Write out every entry once more, character for character.

-*-*-

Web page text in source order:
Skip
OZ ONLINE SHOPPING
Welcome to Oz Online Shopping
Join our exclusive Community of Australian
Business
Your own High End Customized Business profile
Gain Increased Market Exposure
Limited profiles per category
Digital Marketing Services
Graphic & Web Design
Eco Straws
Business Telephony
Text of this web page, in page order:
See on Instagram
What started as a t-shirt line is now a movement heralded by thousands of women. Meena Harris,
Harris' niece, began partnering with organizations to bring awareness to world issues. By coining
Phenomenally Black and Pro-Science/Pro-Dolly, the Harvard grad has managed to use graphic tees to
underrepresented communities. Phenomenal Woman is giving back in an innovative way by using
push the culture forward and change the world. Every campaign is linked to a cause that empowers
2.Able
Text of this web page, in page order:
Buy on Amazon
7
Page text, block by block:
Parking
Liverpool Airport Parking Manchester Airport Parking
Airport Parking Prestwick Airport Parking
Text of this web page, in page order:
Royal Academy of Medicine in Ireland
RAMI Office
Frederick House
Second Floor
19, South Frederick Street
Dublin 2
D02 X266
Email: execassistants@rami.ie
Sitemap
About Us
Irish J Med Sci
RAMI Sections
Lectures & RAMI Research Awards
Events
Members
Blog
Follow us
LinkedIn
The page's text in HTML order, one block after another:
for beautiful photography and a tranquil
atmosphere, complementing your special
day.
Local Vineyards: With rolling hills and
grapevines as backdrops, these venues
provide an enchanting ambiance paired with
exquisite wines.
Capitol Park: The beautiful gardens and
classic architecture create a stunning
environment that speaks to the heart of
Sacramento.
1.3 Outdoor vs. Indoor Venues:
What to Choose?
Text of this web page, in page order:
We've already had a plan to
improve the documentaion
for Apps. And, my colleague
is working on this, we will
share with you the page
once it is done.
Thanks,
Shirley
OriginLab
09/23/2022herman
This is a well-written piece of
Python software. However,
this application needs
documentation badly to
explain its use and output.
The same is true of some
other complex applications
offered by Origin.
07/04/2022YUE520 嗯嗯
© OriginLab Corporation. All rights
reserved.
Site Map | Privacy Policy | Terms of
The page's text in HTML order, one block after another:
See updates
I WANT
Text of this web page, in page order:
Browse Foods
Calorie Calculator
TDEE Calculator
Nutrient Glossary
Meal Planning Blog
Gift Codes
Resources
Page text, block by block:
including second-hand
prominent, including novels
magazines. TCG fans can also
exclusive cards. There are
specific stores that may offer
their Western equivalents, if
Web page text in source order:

-*-*-

RESULT
Web page text in source order:
Skip
OZ ONLINE SHOPPING
Welcome to Oz Online Shopping
Join our exclusive Community of Australian
Business
Your own High End Customized Business profile
Gain Increased Market Exposure
Limited profiles per category
Digital Marketing Services
Graphic & Web Design
Eco Straws
Business Telephony
Text of this web page, in page order:
See on Instagram
What started as a t-shirt line is now a movement heralded by thousands of women. Meena Harris,
Harris' niece, began partnering with organizations to bring awareness to world issues. By coining
Phenomenally Black and Pro-Science/Pro-Dolly, the Harvard grad has managed to use graphic tees to
underrepresented communities. Phenomenal Woman is giving back in an innovative way by using
push the culture forward and change the world. Every campaign is linked to a cause that empowers
2.Able
Text of this web page, in page order:
Buy on Amazon
7
Page text, block by block:
Parking
Liverpool Airport Parking Manchester Airport Parking
Airport Parking Prestwick Airport Parking
Text of this web page, in page order:
Royal Academy of Medicine in Ireland
RAMI Office
Frederick House
Second Floor
19, South Frederick Street
Dublin 2
D02 X266
Email: execassistants@rami.ie
Sitemap
About Us
Irish J Med Sci
RAMI Sections
Lectures & RAMI Research Awards
Events
Members
Blog
Follow us
LinkedIn
The page's text in HTML order, one block after another:
for beautiful photography and a tranquil
atmosphere, complementing your special
day.
Local Vineyards: With rolling hills and
grapevines as backdrops, these venues
provide an enchanting ambiance paired with
exquisite wines.
Capitol Park: The beautiful gardens and
classic architecture create a stunning
environment that speaks to the heart of
Sacramento.
1.3 Outdoor vs. Indoor Venues:
What to Choose?
Text of this web page, in page order:
We've already had a plan to
improve the documentaion
for Apps. And, my colleague
is working on this, we will
share with you the page
once it is done.
Thanks,
Shirley
OriginLab
09/23/2022herman
This is a well-written piece of
Python software. However,
this application needs
documentation badly to
explain its use and output.
The same is true of some
other complex applications
offered by Origin.
07/04/2022YUE520 嗯嗯
© OriginLab Corporation. All rights
reserved.
Site Map | Privacy Policy | Terms of
The page's text in HTML order, one block after another:
See updates
I WANT
Text of this web page, in page order:
Browse Foods
Calorie Calculator
TDEE Calculator
Nutrient Glossary
Meal Planning Blog
Gift Codes
Resources
Page text, block by block:
including second-hand
prominent, including novels
magazines. TCG fans can also
exclusive cards. There are
specific stores that may offer
their Western equivalents, if
Web page text in source order:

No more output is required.